Prompt:
Begin at the top of the records below and print each line exactly until the line containing "Give the centre of each line below as (x, y)." has been printed; any pictures are to be left out.

The data:
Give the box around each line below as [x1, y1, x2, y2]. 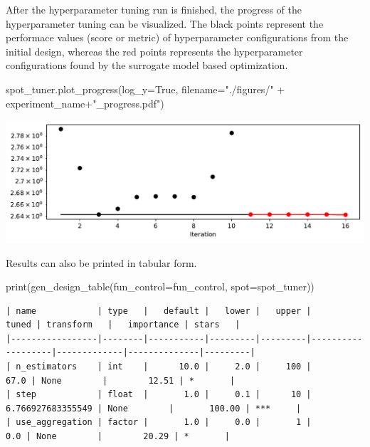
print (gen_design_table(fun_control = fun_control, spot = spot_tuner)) [6, 279, 314, 294]
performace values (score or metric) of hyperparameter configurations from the [6, 30, 349, 45]
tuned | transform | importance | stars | [6, 320, 240, 330]
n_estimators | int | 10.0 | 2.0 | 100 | [16, 362, 312, 372]
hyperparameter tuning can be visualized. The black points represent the [6, 16, 324, 31]
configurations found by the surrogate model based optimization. [6, 58, 288, 73]
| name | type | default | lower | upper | [6, 305, 312, 316]
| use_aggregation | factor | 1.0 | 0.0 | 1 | [6, 417, 312, 428]
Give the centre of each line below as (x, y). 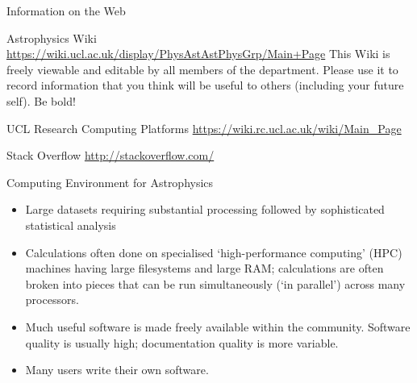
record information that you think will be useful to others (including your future (205, 85)
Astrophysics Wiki (52, 37)
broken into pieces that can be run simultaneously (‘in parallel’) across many (215, 283)
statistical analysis (71, 225)
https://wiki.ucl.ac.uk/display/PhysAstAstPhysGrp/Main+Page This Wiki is (198, 54)
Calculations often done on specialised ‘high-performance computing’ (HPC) (214, 252)
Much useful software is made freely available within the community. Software (218, 326)
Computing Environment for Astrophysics (110, 182)
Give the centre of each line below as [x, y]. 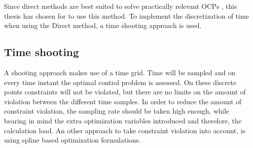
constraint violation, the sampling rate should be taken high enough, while [117, 111]
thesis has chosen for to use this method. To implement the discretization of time [126, 15]
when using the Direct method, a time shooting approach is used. [103, 25]
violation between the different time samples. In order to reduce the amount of [123, 101]
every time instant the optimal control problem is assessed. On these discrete [120, 82]
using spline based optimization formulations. [72, 140]
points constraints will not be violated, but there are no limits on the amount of [125, 92]
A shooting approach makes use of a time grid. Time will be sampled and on [120, 72]
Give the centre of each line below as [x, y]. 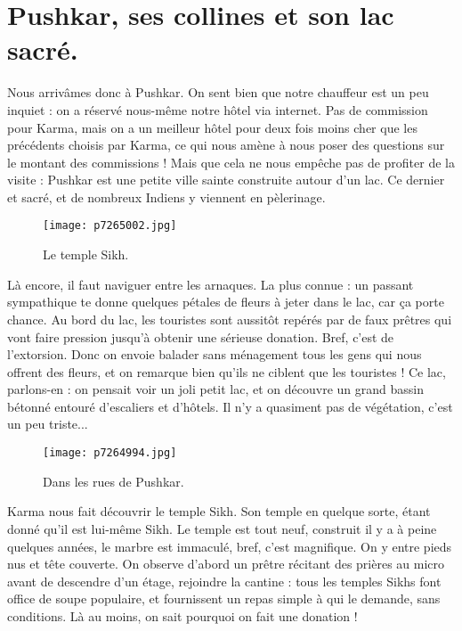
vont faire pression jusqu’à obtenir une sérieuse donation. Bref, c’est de [201, 336]
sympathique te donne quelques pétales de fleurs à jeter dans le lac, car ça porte [226, 302]
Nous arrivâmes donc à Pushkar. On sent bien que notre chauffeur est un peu [218, 92]
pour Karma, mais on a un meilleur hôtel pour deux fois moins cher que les [212, 127]
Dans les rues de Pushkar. [113, 481]
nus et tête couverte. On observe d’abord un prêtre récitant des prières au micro [226, 564]
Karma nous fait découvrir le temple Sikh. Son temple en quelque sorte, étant [219, 511]
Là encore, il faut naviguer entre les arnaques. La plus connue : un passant [211, 284]
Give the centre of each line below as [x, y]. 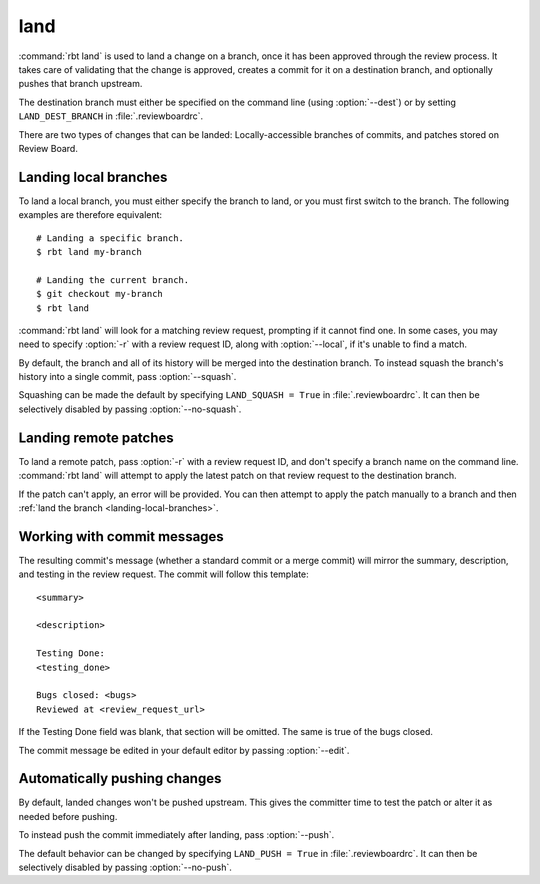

Task solution:
Give the box around each line below as [x1, y1, x2, y2]. 
print (gen_design_table(fun_control = fun_control, spot = spot_tuner)) [6, 279, 314, 294]
performace values (score or metric) of hyperparameter configurations from the [6, 30, 349, 45]
tuned | transform | importance | stars | [6, 320, 240, 330]
n_estimators | int | 10.0 | 2.0 | 100 | [16, 362, 312, 372]
hyperparameter tuning can be visualized. The black points represent the [6, 16, 324, 31]
configurations found by the surrogate model based optimization. [6, 58, 288, 73]
| name | type | default | lower | upper | [6, 305, 312, 316]
| use_aggregation | factor | 1.0 | 0.0 | 1 | [6, 417, 312, 428]
Give the centre of each line below as (x, y). 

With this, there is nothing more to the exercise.